WHAT THE TASK REQUIRES
Print the listing below exactly, minus its pictures.

DATA TO PROCESS
=======
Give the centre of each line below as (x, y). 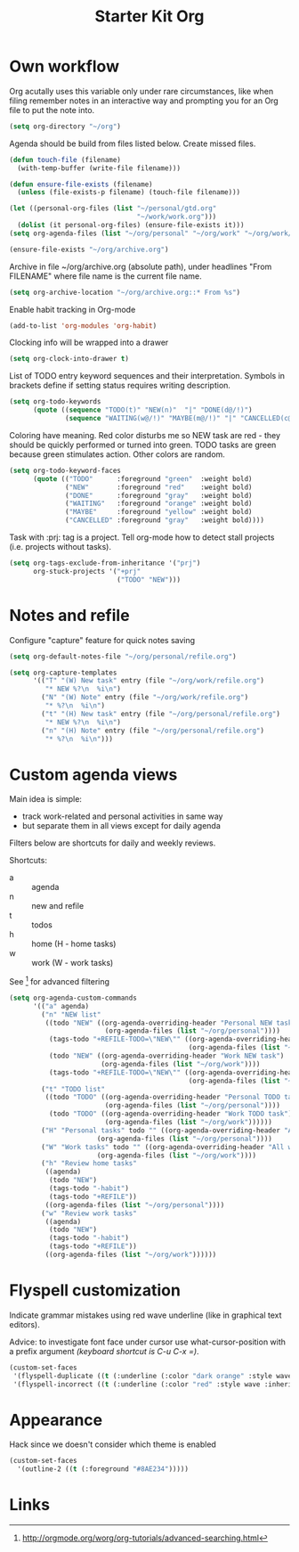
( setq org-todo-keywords (55, 402)
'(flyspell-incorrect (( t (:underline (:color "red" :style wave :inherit (154, 1384)
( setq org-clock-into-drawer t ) (69, 359)
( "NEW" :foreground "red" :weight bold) (159, 487)
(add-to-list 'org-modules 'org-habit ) (83, 326)
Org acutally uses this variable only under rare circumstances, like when (141, 91)
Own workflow (65, 66)
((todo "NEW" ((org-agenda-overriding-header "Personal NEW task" (170, 1023)
=======
TASK SOLUTION
Give the centre of each line below as (x, y). 
( setq org-todo-keywords (55, 402)
'(flyspell-incorrect (( t (:underline (:color "red" :style wave :inherit (154, 1384)
( setq org-clock-into-drawer t ) (69, 359)
( "NEW" :foreground "red" :weight bold) (159, 487)
(add-to-list 'org-modules 'org-habit ) (83, 326)
Org acutally uses this variable only under rare circumstances, like when (141, 91)
Own workflow (65, 66)
((todo "NEW" ((org-agenda-overriding-header "Personal NEW task" (170, 1023)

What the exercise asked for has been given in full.